I confirm that OpenCL_FFT builds fine, but consistently fails all of its tests on Mac OS X 10.11.6 with Xcode-8.0 on MacBook Pro and MacBook Air:
Performance Number GFlops achieved for n = (64, 1, 1), batchsize = 8192 (in GFlops/s, higher is better): 39.0753
Test failed (n=(64, 1, 1), batchsize=8192): out-of-place
Test: rel. L2-error = 228.423112 eps (max=301.685696 eps, min=158.383949 eps)
Performance Number GFlops achieved for n = (1024, 1, 1), batchsize = 8192 (in GFlops/s, higher is better): 37.4591
Test failed (n=(1024, 1, 1), batchsize=8192): out-of-place
Test: rel. L2-error = 387.798345 eps (max=412.124569 eps, min=361.660646 eps)
Performance Number GFlops achieved for n = (1048576, 1, 1), batchsize = 4 (in GFlops/s, higher is better): 26.5989
Test failed (n=(1048576, 1, 1), batchsize=4): out-of-place
Test: rel. L2-error = 888.844705 eps (max=889.142585 eps, min=888.568028 eps)
Performance Number GFlops achieved for n = (1024, 512, 1), batchsize = 8 (in GFlops/s, higher is better): 31.8915
Test failed (n=(1024, 512, 1), batchsize=8): out-of-place
Test: rel. L2-error = 691.362257 eps (max=692.112863 eps, min=690.540764 eps)
Performance Number GFlops achieved for n = (128, 128, 128), batchsize = 1 (in GFlops/s, higher is better): 32.1126
Test failed (n=(128, 128, 128), batchsize=1): out-of-place
Test: rel. L2-error = 592.976522 eps (max=592.976522 eps, min=592.976522 eps)
Performance Number GFlops achieved for n = (16384, 1, 1), batchsize = 4 (in GFlops/s, higher is better): 3.95649
Test failed (n=(16384, 1, 1), batchsize=4): in-place
Test: rel. L2-error = 567.284147 eps (max=569.101265 eps, min=565.834936 eps)
Performance Number GFlops achieved for n = (32, 2048, 1), batchsize = 8 (in GFlops/s, higher is better): 8.28694
Test failed (n=(32, 2048, 1), batchsize=8): in-place
Test: rel. L2-error = 549.607006 eps (max=551.284672 eps, min=548.424223 eps)
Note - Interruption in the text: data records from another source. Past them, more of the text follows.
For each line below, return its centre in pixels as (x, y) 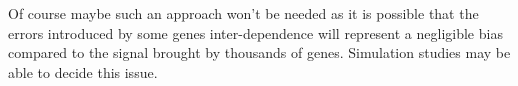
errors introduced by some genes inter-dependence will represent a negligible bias (255, 32)
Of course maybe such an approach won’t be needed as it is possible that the (243, 13)
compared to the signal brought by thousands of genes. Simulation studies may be (259, 52)
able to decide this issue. (83, 71)
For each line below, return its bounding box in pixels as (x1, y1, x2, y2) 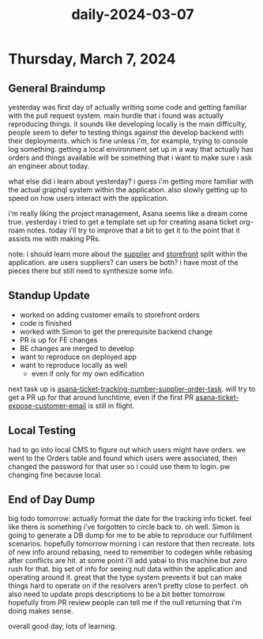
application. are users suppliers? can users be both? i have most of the (8, 258, 239, 267)
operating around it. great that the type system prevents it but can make (8, 573, 242, 582)
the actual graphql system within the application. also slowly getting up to (8, 185, 247, 195)
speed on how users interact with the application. (8, 194, 169, 202)
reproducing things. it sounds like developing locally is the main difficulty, (8, 119, 247, 128)
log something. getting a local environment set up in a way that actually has (8, 145, 254, 153)
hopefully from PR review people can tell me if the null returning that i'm (8, 598, 242, 607)
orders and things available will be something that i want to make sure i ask (8, 153, 253, 162)
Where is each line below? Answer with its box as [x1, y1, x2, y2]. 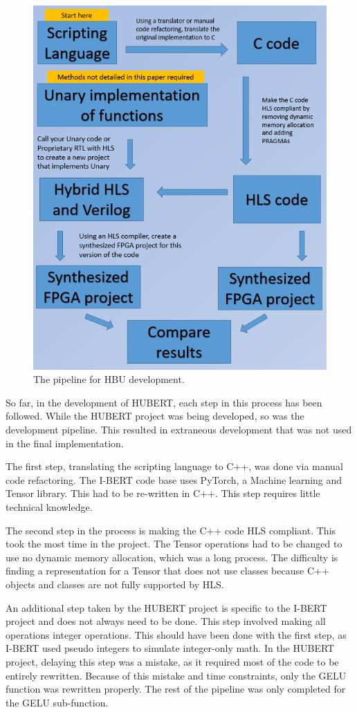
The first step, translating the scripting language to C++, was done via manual [6, 459, 343, 474]
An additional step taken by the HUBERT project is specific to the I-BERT [6, 600, 327, 615]
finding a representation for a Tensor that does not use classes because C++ [6, 563, 329, 578]
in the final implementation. [6, 435, 124, 450]
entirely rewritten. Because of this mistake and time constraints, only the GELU [6, 668, 347, 682]
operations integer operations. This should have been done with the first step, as [6, 627, 347, 641]
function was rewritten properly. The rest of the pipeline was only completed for [6, 682, 346, 696]
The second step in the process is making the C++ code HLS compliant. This [6, 523, 336, 537]
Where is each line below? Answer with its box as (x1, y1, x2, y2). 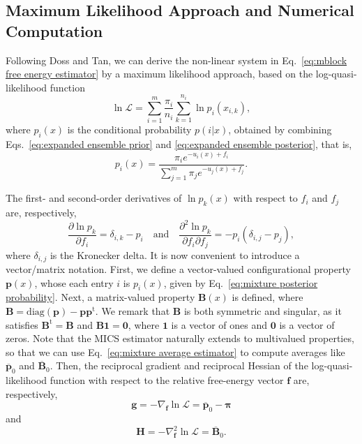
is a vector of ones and (171, 317, 268, 332)
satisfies (6, 317, 38, 332)
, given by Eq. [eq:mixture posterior (163, 275, 318, 290)
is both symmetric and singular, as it (183, 303, 342, 318)
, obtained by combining (228, 122, 332, 137)
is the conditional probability (67, 122, 192, 137)
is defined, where (232, 290, 303, 304)
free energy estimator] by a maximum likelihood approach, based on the (6, 66, 313, 81)
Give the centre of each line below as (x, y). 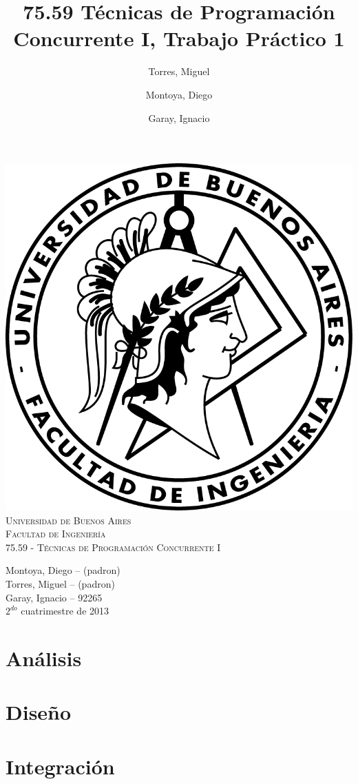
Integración (60, 766)
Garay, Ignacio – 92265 (54, 597)
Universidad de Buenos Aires (69, 520)
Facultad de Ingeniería (56, 534)
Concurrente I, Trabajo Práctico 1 (179, 38)
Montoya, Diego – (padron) (63, 570)
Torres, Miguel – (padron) (60, 584)
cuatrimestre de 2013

Performance Number GFlops achieved for n = (4096, 64, 1), batchsize = 4 (in GFlops/s, higher is better): 7.81609
Test failed (n=(4096, 64, 1), batchsize=4): in-place
Test: rel. L2-error = 682.976938 eps (max=683.220153 eps, min=682.730587 eps)
Performance Number GFlops achieved for n = (64, 32, 16), batchsize = 1 (in GFlops/s, higher is better): 2.45741
Test failed (n=(64, 32, 16), batchsize=1): out-of-place
Test: rel. L2-error = 380.520545 eps (max=380.520545 eps, min=380.520545 eps) Program ended with exit code: 0
I tried to play with buffer limits, to no avail.
This might help figuring out what is wrong:
Number of OpenCL platforms: 1
-------------------------
Platform: Apple Vendor: Apple Version:
OpenCL 1.2 (Jun 30 2016 20:18:53)
Number of devices: 3
-------------------------
Name: Intel(R) Core(TM) i7-3820QM CPU @ 2.70GHz
Version: OpenCL C 1.2
Max. Compute Units: 8
Local Memory Size: 32 KB
Global Memory Size: 16384 MB
Max Alloc Size: 4096 MB
Max Work-group Total Size: 1024
Max Work-group Dims: ( 1024 1 1 )
-------------------------
-------------------------
Name: HD Graphics 4000
Version: OpenCL C 1.2
Max. Compute Units: 16
Local Memory Size: 64 KB
Global Memory Size: 1536 MB
Max Alloc Size: 384 MB
Max Work-group Total Size: 512
Max Work-group Dims: ( 512 512 512 )
-------------------------
-------------------------
Name: GeForce GT 650M
Version: OpenCL C 1.2
Max. Compute Units: 2
Local Memory Size: 48 KB
Global Memory Size: 1024 MB
Max Alloc Size: 256 MB
Max Work-group Total Size: 1024
Max Work-group Dims: ( 1024 1024 64 )
-------------------------
-------------------------
-------------------------
It would be nice if Apple stepped up to this and fixed their own demo code.